Try it
Starting with the first line, output the data exactly through to the end.

Materials provided
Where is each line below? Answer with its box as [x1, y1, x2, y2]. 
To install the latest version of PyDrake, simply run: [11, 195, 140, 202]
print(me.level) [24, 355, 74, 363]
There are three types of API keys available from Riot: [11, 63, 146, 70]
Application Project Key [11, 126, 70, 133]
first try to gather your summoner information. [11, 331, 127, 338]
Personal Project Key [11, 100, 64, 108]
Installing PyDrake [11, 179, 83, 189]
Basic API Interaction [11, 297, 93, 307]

Result of this task
Where is each line below? Answer with its box as [x1, y1, x2, y2]. 
To install the latest version of PyDrake, simply run: [11, 195, 140, 202]
print(me.level) [24, 355, 74, 363]
There are three types of API keys available from Riot: [11, 63, 146, 70]
Application Project Key [11, 126, 70, 133]
first try to gather your summoner information. [11, 331, 127, 338]
Personal Project Key [11, 100, 64, 108]
Installing PyDrake [11, 179, 83, 189]
Basic API Interaction [11, 297, 93, 307]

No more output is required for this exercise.